▶ Your task:
From the entries below, gather each line containing the word "reserve".

▶ Supplied material:
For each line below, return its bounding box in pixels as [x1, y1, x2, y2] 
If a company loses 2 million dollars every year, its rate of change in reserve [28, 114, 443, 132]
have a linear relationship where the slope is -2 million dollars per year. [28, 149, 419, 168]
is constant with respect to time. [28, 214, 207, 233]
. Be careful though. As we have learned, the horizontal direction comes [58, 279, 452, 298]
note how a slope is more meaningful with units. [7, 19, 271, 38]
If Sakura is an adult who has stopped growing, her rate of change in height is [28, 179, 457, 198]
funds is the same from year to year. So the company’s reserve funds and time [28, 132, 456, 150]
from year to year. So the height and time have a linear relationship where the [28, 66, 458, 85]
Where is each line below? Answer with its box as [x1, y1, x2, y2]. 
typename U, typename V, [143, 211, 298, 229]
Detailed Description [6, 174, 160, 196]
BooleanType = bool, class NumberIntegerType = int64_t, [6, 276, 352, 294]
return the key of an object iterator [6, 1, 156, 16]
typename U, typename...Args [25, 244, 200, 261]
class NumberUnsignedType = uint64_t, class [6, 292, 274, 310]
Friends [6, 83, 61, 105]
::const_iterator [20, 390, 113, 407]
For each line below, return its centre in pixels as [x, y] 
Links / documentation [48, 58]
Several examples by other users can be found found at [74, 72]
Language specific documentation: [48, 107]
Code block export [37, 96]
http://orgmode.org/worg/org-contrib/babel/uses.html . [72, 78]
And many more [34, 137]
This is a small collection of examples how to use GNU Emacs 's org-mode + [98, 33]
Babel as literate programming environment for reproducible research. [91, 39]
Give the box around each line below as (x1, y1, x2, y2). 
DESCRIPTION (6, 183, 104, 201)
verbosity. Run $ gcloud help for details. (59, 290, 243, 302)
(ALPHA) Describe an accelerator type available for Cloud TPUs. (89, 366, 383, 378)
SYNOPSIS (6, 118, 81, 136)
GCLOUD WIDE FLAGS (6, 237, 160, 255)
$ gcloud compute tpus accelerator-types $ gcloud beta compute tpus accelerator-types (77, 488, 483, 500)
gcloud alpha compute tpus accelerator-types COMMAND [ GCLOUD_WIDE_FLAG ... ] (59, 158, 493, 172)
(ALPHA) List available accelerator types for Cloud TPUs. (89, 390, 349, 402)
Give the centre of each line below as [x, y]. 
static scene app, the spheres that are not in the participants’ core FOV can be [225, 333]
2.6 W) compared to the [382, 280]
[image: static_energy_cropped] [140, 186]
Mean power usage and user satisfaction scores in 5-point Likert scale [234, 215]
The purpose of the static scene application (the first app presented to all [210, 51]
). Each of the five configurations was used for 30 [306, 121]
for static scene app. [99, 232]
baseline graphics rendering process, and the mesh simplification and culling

▶ Your response:
If a company loses 2 million dollars every year, its rate of change in reserve [28, 114, 443, 132]
funds is the same from year to year. So the company’s reserve funds and time [28, 132, 456, 150]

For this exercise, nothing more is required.